**TASK TO COMPLETE:** Could you filter the records below and keep only the lines with the word "stable"?

INPUT section start

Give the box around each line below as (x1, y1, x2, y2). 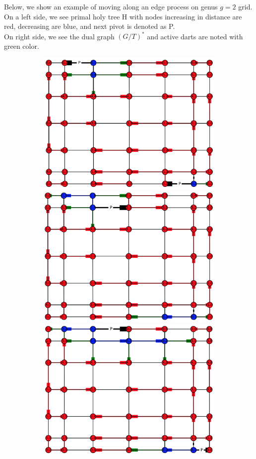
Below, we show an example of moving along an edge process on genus (4, 1, 218, 11)
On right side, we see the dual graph (4, 31, 115, 41)
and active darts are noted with (147, 31, 243, 41)
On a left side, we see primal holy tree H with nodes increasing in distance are (4, 11, 242, 21)
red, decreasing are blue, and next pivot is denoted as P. (4, 21, 175, 31)
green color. (4, 40, 39, 51)
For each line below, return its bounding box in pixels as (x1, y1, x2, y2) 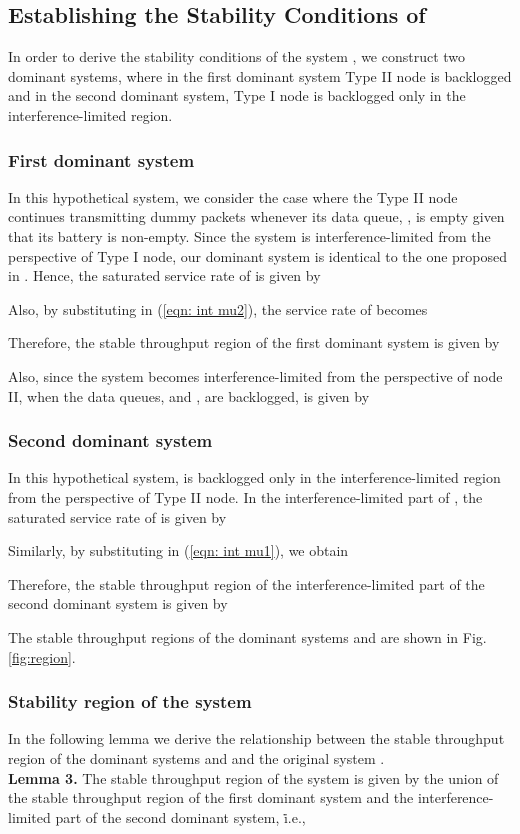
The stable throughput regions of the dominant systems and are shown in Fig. (8, 626, 487, 647)
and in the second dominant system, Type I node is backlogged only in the (8, 85, 466, 106)
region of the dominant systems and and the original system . (8, 747, 385, 768)
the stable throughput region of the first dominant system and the (8, 787, 414, 808)
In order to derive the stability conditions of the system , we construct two (8, 46, 466, 67)
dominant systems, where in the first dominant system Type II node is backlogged (8, 65, 512, 86)
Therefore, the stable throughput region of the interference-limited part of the (8, 573, 485, 594)
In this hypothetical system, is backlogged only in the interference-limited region (8, 467, 501, 488)
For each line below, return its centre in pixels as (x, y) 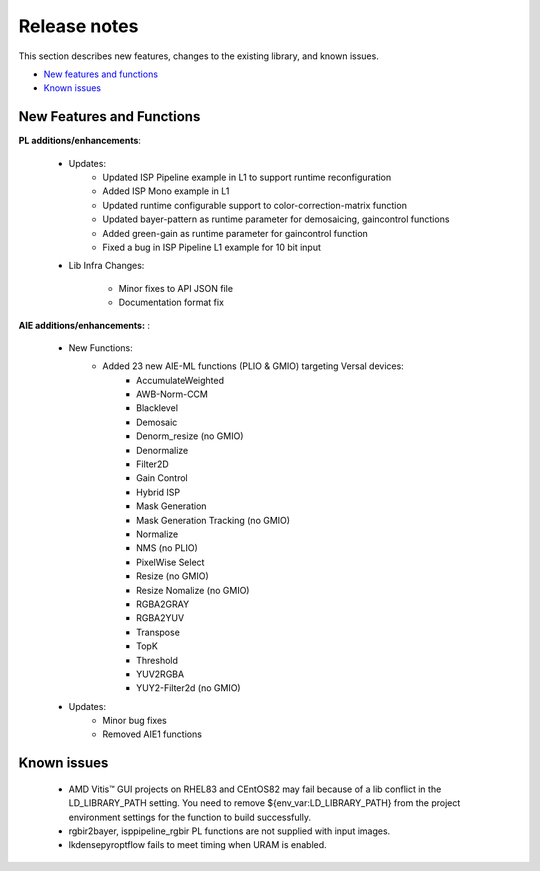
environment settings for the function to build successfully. (190, 817)
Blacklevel (157, 408)
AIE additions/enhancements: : (84, 325)
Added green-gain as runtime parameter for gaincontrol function (235, 233)
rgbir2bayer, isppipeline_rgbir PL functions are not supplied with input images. (229, 831)
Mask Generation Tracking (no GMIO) (213, 520)
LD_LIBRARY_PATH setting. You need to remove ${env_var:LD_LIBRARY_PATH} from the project (264, 803)
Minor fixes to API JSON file (176, 288)
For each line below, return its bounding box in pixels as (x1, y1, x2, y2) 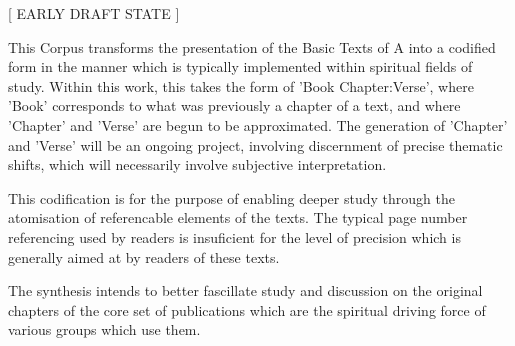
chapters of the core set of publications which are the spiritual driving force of (8, 299, 486, 320)
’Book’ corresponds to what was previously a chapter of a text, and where (8, 95, 461, 116)
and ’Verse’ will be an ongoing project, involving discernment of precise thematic (8, 134, 503, 155)
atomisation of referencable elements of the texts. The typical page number (8, 207, 468, 228)
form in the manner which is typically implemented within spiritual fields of (8, 56, 473, 77)
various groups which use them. (8, 319, 201, 340)
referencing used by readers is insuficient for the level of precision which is (8, 226, 461, 247)
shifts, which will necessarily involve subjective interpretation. (8, 154, 387, 175)
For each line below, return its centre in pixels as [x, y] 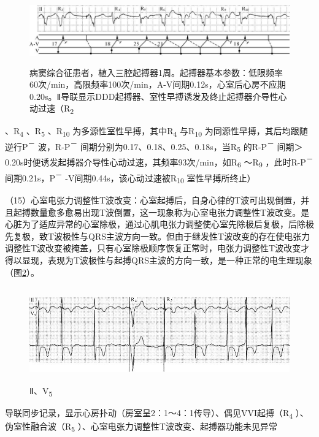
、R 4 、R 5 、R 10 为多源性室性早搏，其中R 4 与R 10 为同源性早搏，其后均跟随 [156, 131]
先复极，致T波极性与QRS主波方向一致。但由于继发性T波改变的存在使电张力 [158, 236]
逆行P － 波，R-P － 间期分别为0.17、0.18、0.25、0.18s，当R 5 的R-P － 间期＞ [154, 146]
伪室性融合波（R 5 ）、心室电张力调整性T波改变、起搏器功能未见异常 [141, 427]
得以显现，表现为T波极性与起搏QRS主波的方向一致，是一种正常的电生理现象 [159, 260]
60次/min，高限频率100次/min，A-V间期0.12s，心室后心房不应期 [158, 84]
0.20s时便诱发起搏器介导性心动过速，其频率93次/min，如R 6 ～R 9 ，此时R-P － [159, 162]
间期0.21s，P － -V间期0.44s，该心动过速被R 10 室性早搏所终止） [130, 178]
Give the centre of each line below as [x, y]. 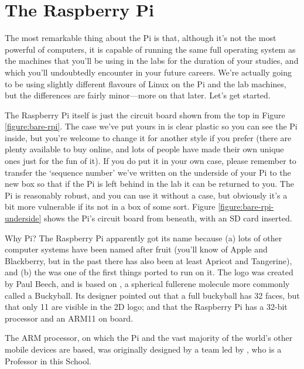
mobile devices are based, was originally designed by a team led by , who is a [143, 349]
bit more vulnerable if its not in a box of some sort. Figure [110, 206]
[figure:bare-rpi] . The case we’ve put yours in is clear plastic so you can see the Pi [151, 126]
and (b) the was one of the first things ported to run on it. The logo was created [149, 272]
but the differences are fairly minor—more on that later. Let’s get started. [138, 95]
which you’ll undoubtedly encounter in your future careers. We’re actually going [148, 72]
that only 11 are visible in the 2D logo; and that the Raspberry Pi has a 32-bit [146, 307]
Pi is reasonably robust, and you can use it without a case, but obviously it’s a [146, 195]
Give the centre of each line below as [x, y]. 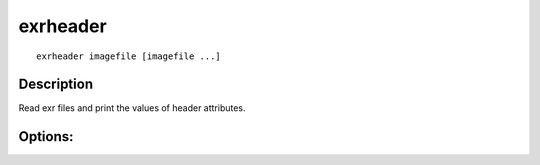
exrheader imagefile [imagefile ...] [129, 56]
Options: [46, 136]
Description [56, 84]
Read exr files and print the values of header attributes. [132, 108]
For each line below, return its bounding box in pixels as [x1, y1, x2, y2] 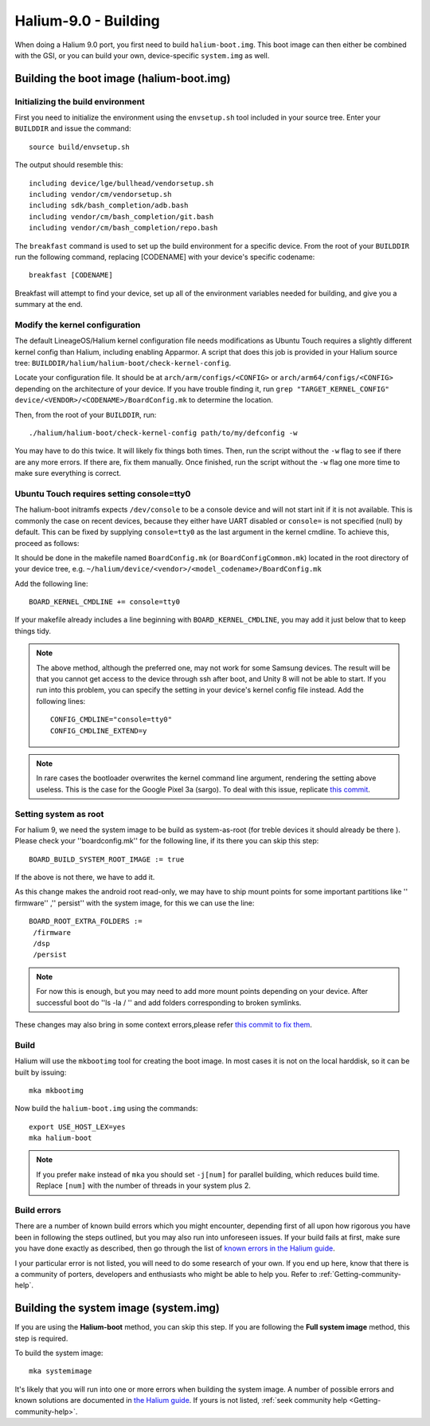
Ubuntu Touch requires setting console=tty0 [14, 488, 191, 499]
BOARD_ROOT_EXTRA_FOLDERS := [29, 917, 143, 926]
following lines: [36, 696, 86, 705]
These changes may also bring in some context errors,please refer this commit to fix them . [14, 1020, 312, 1029]
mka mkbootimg [29, 1086, 84, 1095]
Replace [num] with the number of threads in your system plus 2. [36, 1180, 251, 1191]
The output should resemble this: [14, 160, 123, 170]
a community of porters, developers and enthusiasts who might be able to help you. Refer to [14, 1269, 318, 1279]

INPUT section end

**OUTPUT BELOW:**
The stable throughput regions of the dominant systems and are shown in Fig. (8, 626, 487, 647)
the stable throughput region of the first dominant system and the (8, 787, 414, 808)
Therefore, the stable throughput region of the interference-limited part of the (8, 573, 485, 594)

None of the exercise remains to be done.